Zum Frauentag. Meine liebe Tochter.

Meine liebe Tochter. Heute ist Frauentag. In Berlin ist das sogar ein Feiertag. Warum gibt es das, fragst du. Und ich erkläre dir, dass Frauen auf der ganzen Welt diskriminiert werden. Dass sie nicht die gleichen Chancen haben. Dass sie bevormundet und bewertet werden. Ich sage, dass ich dir wünsche, dass du schon ein bisschen freier und gleichberechtigter aufwachsen kannst, als ich es konnte, aber eigentlich bin ich da sehr skeptisch.

Was soll ein Feiertag da bringen? Fragst du. Und ich muss lachen. Denn du bringst es auf den Punkt. Was soll ein Feiertag bringen, wenn es ein großes, strukturelles Problem gibt, das erst aus den Köpfen von so vielen Menschen verschwinden muss. Was soll das bringen? Nichts natürlich.

Der Frauentag ist, wie der Muttertag, eine ziemlich leere Farce. Die einen schimpfen, dass er nichts bringt, dass Blumen und Versprechen nichts bewegen. Die anderen belächeln ihn vielleicht sogar. Die Frauen, ey! Immer am Meckern. Jetzt haben sie ihren Tag, dürfen wählen und mitreden und mitmachen – und immer noch das Gemotze.

Ein paar Politiker werden vielleicht Reden schwingen, versprechen, sich ganz doll für die Frauen einzusetzen. Jetzt wirklich. In Zukunft. Ganz bestimmt.

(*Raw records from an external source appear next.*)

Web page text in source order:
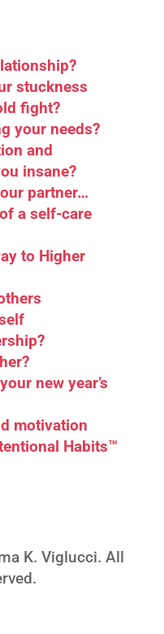
stuckness
fight?
your needs?
and
insane?
partner…
a self-care
to Higher
new year’s
motivation
Habits™
K. Viglucci. All

Was ist denn so unfair? Fragst du, mein Kind. Und es ist gar nicht so leicht, es dir zu erklären. Denn es ist ein System, in dem wir leben, man nennt es Patriarchat. Ein System, in dem Frauen zu wenig an den Strippen ziehen, in dem Männer bevorzugt werden und Frauen benachteiligt. Neben Frauen und Männern gibt es noch Menschen, die sich keinem Geschlecht zugehörig fühlen, oder dem jeweils anderem – nicht binäre Menschen werden sogar noch mehr diskriminiert. Heute geht es hier aber über Frauen und Männer, wissend, dass es noch viel mehr da draußen gibt.

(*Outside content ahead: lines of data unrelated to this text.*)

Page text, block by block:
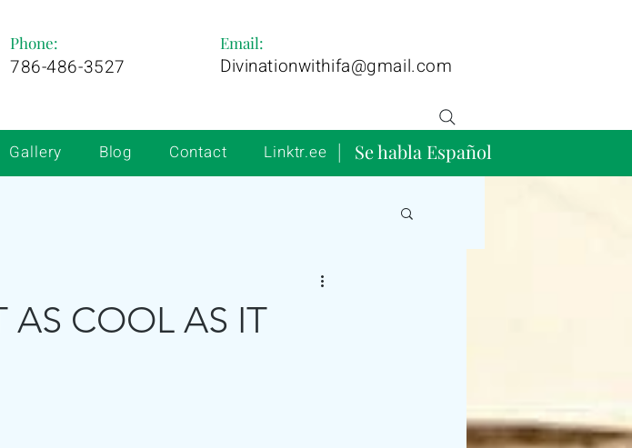
Phone:
786-486-3527
Email:
Divinationwithifa@gmail.com
Gallery Blog Contact Linktr.ee | Se habla Español
AS COOL AS IT
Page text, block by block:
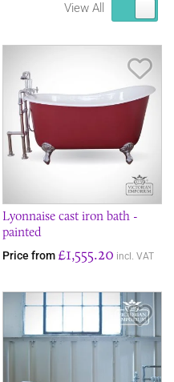
View All
Lyonnaise cast iron bath -
painted
Price from £1,555.20 incl. VAT
Item
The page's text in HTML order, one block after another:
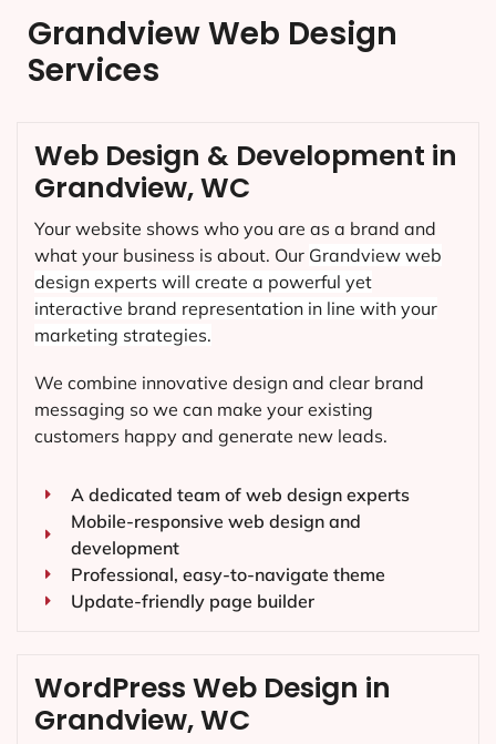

Du wirst so viel machen können, mein liebes Kind. So viel. Vieles machst du jetzt schon. Du tanzt und singst, du verkleidest dich. Du liest, du lachst, du weinst, du streitest, du liebst, du machst Dinge, die dir Freude machen, die dir gut tun.

Irgendwann wirst du feststellen, dass du auf eine andere Art und Weise auf dich aufpassen musst, als dein Bruder. Weil es viele gewalttätige Männer gibt.

Du wirst nicht im Dunkeln joggen gehen.
Du wirst es vermeiden, alleine nachts nach Hause zu laufen.
Du wirst dich auf Partys mit Freundinnen zusammentun, ihr werdet aufeinander aufpassen, damit keiner was passiert.
Du wirst die Hand über dein Glas halten, um zu vermeiden, dass dir jemand was in dein Getränk mischt.
Du wirst überlegen, was du anziehst, um nicht “falsch verstanden” zu werden.
Du wirst nicht alleine reisen, oder nur in ganz bestimme Länder.
Du wirst an vielen Stellen das Gefühl haben, nicht sicher zu sein.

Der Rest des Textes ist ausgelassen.